Exercise 2.3 (Polynomial Markov versus Chernoff)

Suppose that $X \geq 0$, and that the moment generating function of $X$ exists in an interval around zero. Given some $\delta > 0$ and integer $k = 1, 2 \dots$, show that

$$\inf_{k=1, 2, \dots} \frac{\mathrm{E}[|X|^k]}{\delta^k} \leq \inf_{\lambda > 0}\frac{\mathrm{E}[e^{\lambda X}]}{e^{\lambda \delta}}$$

Consequently, an optimized bound based on polynomial moments is always at least as good as Chernoff upper bound.

Solution

Let $c = \inf_{k} \frac{\mathrm{E}[|X|^k]}{\delta^k}$. Then $c \leq \frac{\mathrm{E}[|X|^k]}{\delta^k}$ for all $k$.

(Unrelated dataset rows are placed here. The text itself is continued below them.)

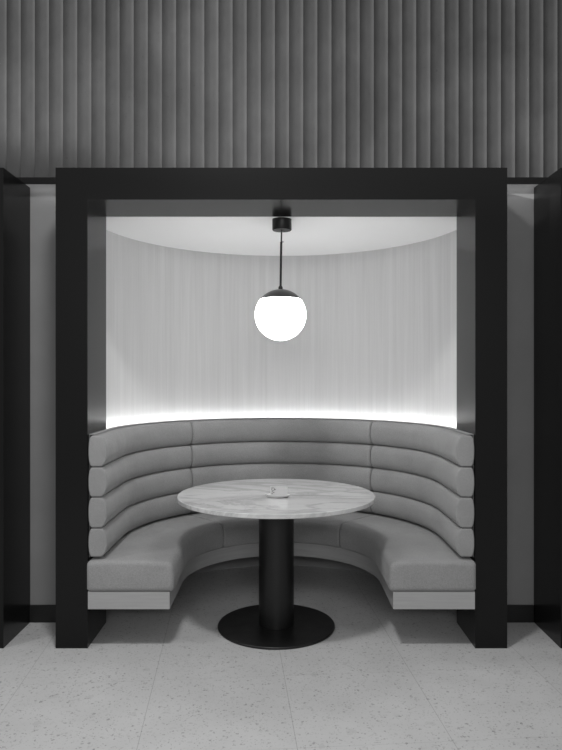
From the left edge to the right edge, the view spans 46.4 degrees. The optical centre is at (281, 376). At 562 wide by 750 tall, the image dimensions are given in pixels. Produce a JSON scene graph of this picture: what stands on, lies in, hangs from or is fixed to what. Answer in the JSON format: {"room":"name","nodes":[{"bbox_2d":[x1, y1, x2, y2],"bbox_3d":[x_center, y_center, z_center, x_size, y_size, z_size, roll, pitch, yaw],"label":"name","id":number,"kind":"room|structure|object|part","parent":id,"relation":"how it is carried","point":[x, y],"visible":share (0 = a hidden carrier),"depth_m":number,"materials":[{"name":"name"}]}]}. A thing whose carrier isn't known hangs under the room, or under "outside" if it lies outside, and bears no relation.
{"room":"restaurant","nodes":[
{"label":"restaurant","id":0,"kind":"room"},
{"bbox_2d":[26,184,55,604],"bbox_3d":[-2.780,0.149,3.800,3.440,2.502,0.100,0,0,0],"label":"wall","id":1,"kind":"structure","parent":0,"point":[42,196],"depth_m":3.75,"materials":[{"name":"grey paint"}]},
{"bbox_2d":[30,605,55,622],"bbox_3d":[-1.303,1.351,3.744,0.274,0.099,0.012,0,0,0],"label":"baseboard","id":2,"kind":"structure","parent":1,"relation":"attached to","point":[38,613],"depth_m":3.74,"materials":[{"name":"black"}]},
{"bbox_2d":[0,0,561,176],"bbox_3d":[0.003,-1.960,3.766,8.959,1.681,0.168,0,0,0],"label":"wall","id":3,"kind":"structure","parent":0,"point":[84,83],"depth_m":3.69,"materials":[{"name":"wood"}]},
{"bbox_2d":[17,177,547,183],"bbox_3d":[0.000,-1.100,3.679,8.900,0.038,0.006,0,0,0],"label":"trim","id":4,"kind":"structure","parent":3,"relation":"attached to","point":[26,180],"depth_m":3.68,"materials":[{"name":"black metal"}]},
{"bbox_2d":[0,566,561,749],"bbox_3d":[0.000,1.450,1.400,9.000,0.100,7.800,0,0,0],"label":"floor","id":5,"kind":"structure","parent":0,"point":[386,677],"depth_m":3.02,"materials":[{"name":"stone"}]},
{"bbox_2d":[0,168,29,647],"bbox_3d":[-2.599,0.160,3.564,2.330,2.480,0.360,0,0,0],"label":"frame","id":6,"kind":"object","parent":5,"relation":"on","point":[14,194],"visible":1,"depth_m":3.52,"materials":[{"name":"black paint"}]},
{"bbox_2d":[177,479,375,649],"bbox_3d":[-0.029,1.028,3.690,1.105,0.743,1.105,0,0,0],"label":"table","id":7,"kind":"object","parent":5,"relation":"on","point":[276,623],"visible":0.98,"depth_m":3.60,"materials":[{"name":"stone"}]},
{"bbox_2d":[265,493,289,497],"bbox_3d":[-0.022,0.647,3.580,0.140,0.020,0.076,0,0,0],"label":"dish","id":8,"kind":"object","parent":7,"relation":"on","point":[267,495],"visible":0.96,"depth_m":3.56,"materials":[{"name":"grey ceramic"}]},
{"bbox_2d":[270,486,286,495],"bbox_3d":[-0.013,0.624,3.576,0.093,0.054,0.002,0,0,0],"label":"card","id":9,"kind":"object","parent":8,"relation":"in","point":[274,490],"visible":1,"depth_m":3.58,"materials":[{"name":"grey paper"}]},
{"bbox_2d":[56,168,506,647],"bbox_3d":[0.000,0.160,3.564,2.330,2.480,0.360,0,0,0],"label":"frame","id":10,"kind":"object","parent":5,"relation":"on","point":[85,197],"visible":1,"depth_m":3.38,"materials":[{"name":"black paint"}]},
{"bbox_3d":[-1.083,0.242,3.564,0.165,2.315,0.360,0,0,0],"label":"post","id":11,"kind":"part","parent":10,"relation":"part of","materials":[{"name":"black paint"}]},
{"bbox_3d":[1.083,0.242,3.564,0.165,2.315,0.360,0,0,0],"label":"post","id":12,"kind":"part","parent":10,"relation":"part of","materials":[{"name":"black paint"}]},
{"bbox_2d":[87,418,475,608],"bbox_3d":[0.000,0.848,4.151,2.220,1.104,1.609,0,0,0],"label":"banquette","id":13,"kind":"object","parent":5,"relation":"on","point":[421,475],"visible":0.91,"depth_m":4.09,"materials":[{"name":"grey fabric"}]},
{"bbox_2d":[87,514,222,590],"bbox_3d":[-0.714,1.019,3.913,0.547,0.157,1.218,0,0,12],"label":"seat cushion","id":14,"kind":"object","parent":13,"relation":"on","point":[153,555],"depth_m":3.58,"materials":[{"name":"grey fabric"}]},
{"bbox_2d":[187,511,375,547],"bbox_3d":[0.000,1.019,4.497,1.313,0.157,0.580,0,0,0],"label":"seat cushion","id":15,"kind":"object","parent":13,"relation":"on","point":[318,532],"depth_m":4.30,"materials":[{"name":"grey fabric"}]},
{"bbox_2d":[340,514,475,590],"bbox_3d":[0.714,1.019,3.913,0.547,0.157,1.218,0,0,-12],"label":"seat cushion","id":16,"kind":"object","parent":13,"relation":"on","point":[409,555],"depth_m":3.58,"materials":[{"name":"grey fabric"}]},
{"bbox_2d":[534,168,561,647],"bbox_3d":[2.606,0.160,3.564,2.330,2.480,0.360,0,0,0],"label":"frame","id":17,"kind":"object","parent":5,"relation":"on","point":[547,194],"visible":1,"depth_m":3.54,"materials":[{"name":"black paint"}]},
{"bbox_2d":[106,230,456,519],"bbox_3d":[0.000,0.220,4.389,2.386,2.360,1.297,0,0,0],"label":"wall niche","id":18,"kind":"object","parent":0,"point":[377,340],"visible":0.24,"depth_m":4.72,"materials":[{"name":"grey wood"}]},
{"bbox_2d":[106,217,456,255],"bbox_3d":[0.000,-0.940,4.353,2.225,0.050,1.210,0,0,0],"label":"ceiling","id":19,"kind":"structure","parent":0,"point":[255,236],"depth_m":4.18,"materials":[{"name":"white paint"}]},
{"bbox_2d":[255,217,305,340],"bbox_3d":[-0.005,-0.563,3.808,0.296,0.702,0.296,0,0,0],"label":"pendant lamp","id":20,"kind":"object","parent":19,"relation":"hanging from","point":[280,314],"visible":1,"depth_m":3.71,"materials":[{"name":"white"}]},
{"bbox_3d":[-0.003,-0.646,3.808,0.017,0.276,0.013,0,0,0],"label":"stem","id":21,"kind":"part","parent":20,"relation":"part of","materials":[{"name":"black"}]},
{"bbox_3d":[-0.005,-0.332,3.808,0.296,0.240,0.296,0,0,0],"label":"globe","id":22,"kind":"part","parent":20,"relation":"part of","materials":[{"name":"white glass"}]},
{"bbox_2d":[507,184,537,604],"bbox_3d":[2.780,0.149,3.800,3.440,2.502,0.100,0,0,0],"label":"wall","id":23,"kind":"structure","parent":0,"point":[520,197],"depth_m":3.75,"materials":[{"name":"grey paint"}]},
{"bbox_2d":[507,605,533,622],"bbox_3d":[1.303,1.351,3.744,0.274,0.099,0.012,0,0,0],"label":"baseboard","id":24,"kind":"structure","parent":23,"relation":"attached to","point":[515,613],"depth_m":3.74,"materials":[{"name":"black"}]}
]}

Since $\lambda >0$, we have

$$c\frac{\lambda^k \delta^k}{k!} \leq \frac{\lambda^k \mathrm{E}[|X|^k]}{k!}.$$

By the assumption, the moment generating function of $X$ exists, therefore,

$$c\sum_{k=1}^\infty \frac{\lambda^k \delta^k}{k!} \leq \sum_{k=1}^\infty \frac{\lambda^k \mathrm{E}[|X|^k]}{k!}.$$

Using the Taylor expansion of an exponential function, we have

$$c \leq \frac{\mathrm{E}[e^{\lambda X}]}{e^{\lambda \delta}}.$$

Taking the infimum of $k$ and $\lambda > 0$ finishes the proof.

Reference

Wainwright, Martin. High-dimensional statistics : a non-asymptotic viewpoint. Cambridge, United Kingdom New York, NY, USA: Cambridge University Press, 2019.

Philips, Thomas & Nelson, Randolph. (1995). The Moment Bound Is Tighter Than Chernoff's Bound for Positive Tail Probabilities. The American Statistician. 49. 175. 10.2307/2684633.